Bilal menjalani rawat inap sejak Jumat malam, 11 September 2026, akibat mengalami demam tinggi. Meskipun menggunakan fasilitas BPJS Kesehatan kelas 3, Chandra mengaku putranya tetap memperoleh pelayanan secara profesional, ramah, dan penuh perhatian.
Menurutnya, dokter dan perawat tidak menunjukkan perlakuan diskriminatif terhadap pasien berdasarkan kelas perawatan. Sikap humanis tenaga kesehatan bahkan dinilai mampu menghadirkan rasa tenang bagi pasien maupun keluarga yang mendampingi.
“Pelayanan yang kami terima sangat baik, penuh perhatian, dan tidak ada diskriminasi. Walaupun fasilitas kamar IGD dan rawat inap kelas 3 tentu memiliki keterbatasan, pihak klinik tetap menunjukkan komitmen untuk memberikan perawatan terbaik,” ujar Chandra melalui grup WhatsApp DPC PWRI Kabupaten Tasikmalaya, Sabtu, 12 September 2026.
Chandra menilai, kualitas pelayanan kesehatan tidak semata-mata ditentukan oleh kemegahan gedung, kelas kamar, maupun kelengkapan fasilitas fisik. Sikap tenaga medis, kecepatan penanganan, keramahan, serta kesungguhan dalam merawat pasien menjadi bagian penting yang tidak dapat dipisahkan dari mutu pelayanan.
“Bagi pasien dan keluarganya, perhatian serta komunikasi yang baik dari dokter dan perawat terkadang jauh lebih menenangkan daripada fasilitas yang serba mewah,” ungkapnya.

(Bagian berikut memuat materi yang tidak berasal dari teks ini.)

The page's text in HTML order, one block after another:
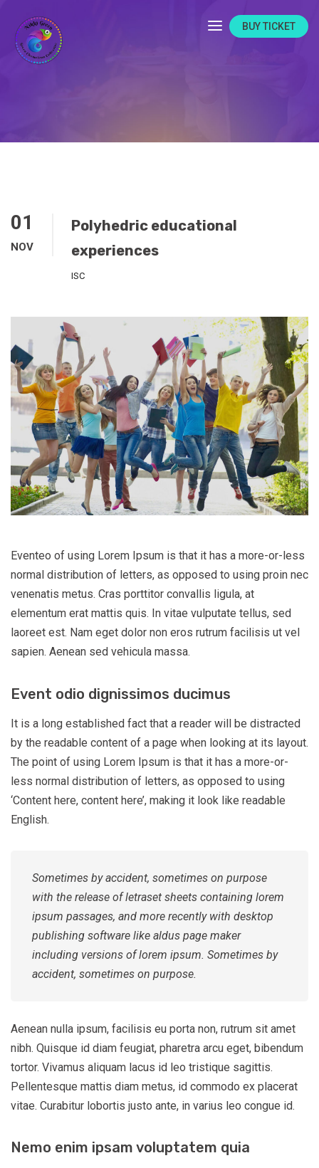
BUY TICKET
01
NOV
Polyhedric educational
experiences
ISC
Eventeo of using Lorem Ipsum is that it has a more-or-less
normal distribution of letters, as opposed to using proin nec
venenatis metus. Cras porttitor convallis ligula, at
elementum erat mattis quis. In vitae vulputate tellus, sed
laoreet est. Nam eget dolor non eros rutrum facilisis ut vel
sapien. Aenean sed vehicula massa.
Event odio dignissimos ducimus
It is a long established fact that a reader will be distracted
by the readable content of a page when looking at its layout.
The point of using Lorem Ipsum is that it has a more-or-
less normal distribution of letters, as opposed to using
‘Content here, content here’, making it look like readable
English.
Sometimes by accident, sometimes on purpose
with the release of letraset sheets containing lorem
ipsum passages, and more recently with desktop
publishing software like aldus page maker
including versions of lorem ipsum. Sometimes by
accident, sometimes on purpose.
Aenean nulla ipsum, facilisis eu porta non, rutrum sit amet
nibh. Quisque id diam feugiat, pharetra arcu eget, bibendum
tortor. Vivamus aliquam lacus id leo tristique sagittis.
Pellentesque mattis diam metus, id commodo ex placerat
vitae. Curabitur lobortis justo ante, in varius leo congue id.
Nemo enim ipsam voluptatem quia

Pelayanan Manusiawi Harus Menjadi Standar
Apresiasi tersebut sekaligus menjadi catatan penting bagi pemerintah dan seluruh penyelenggara pelayanan kesehatan. Perbedaan kelas atau fasilitas perawatan tidak boleh menjadi pintu masuk bagi perlakuan diskriminatif terhadap pasien.
Setiap peserta BPJS Kesehatan tetap berhak memperoleh pemeriksaan, tindakan medis, obat-obatan, informasi, dan pelayanan yang layak sesuai indikasi medis serta ketentuan yang berlaku. Keterbatasan sarana tidak dapat dijadikan pembenaran untuk mengabaikan keselamatan, martabat, dan hak dasar pasien.
Pelayanan yang adil dan manusiawi bukan hadiah dari fasilitas kesehatan, melainkan kewajiban yang harus diberikan kepada setiap pasien tanpa memandang kemampuan ekonomi maupun kelas perawatannya.
Karena itu, pengalaman keluarga Ketua PWRI Kabupaten Tasikmalaya tersebut patut menjadi contoh sekaligus bahan evaluasi. PKU Muhammadiyah Singaparna dinilai telah memperlihatkan bahwa profesionalisme dapat tetap berdiri di tengah keterbatasan.
Namun, pemerintah tidak boleh berhenti pada apresiasi. Pengawasan, pemerataan fasilitas, peningkatan kompetensi tenaga kesehatan, dan perlindungan terhadap hak pasien harus terus diperkuat agar pelayanan tanpa diskriminasi benar-benar menjadi standar di seluruh fasilitas kesehatan—bukan sekadar pengecualian yang layak diberitakan.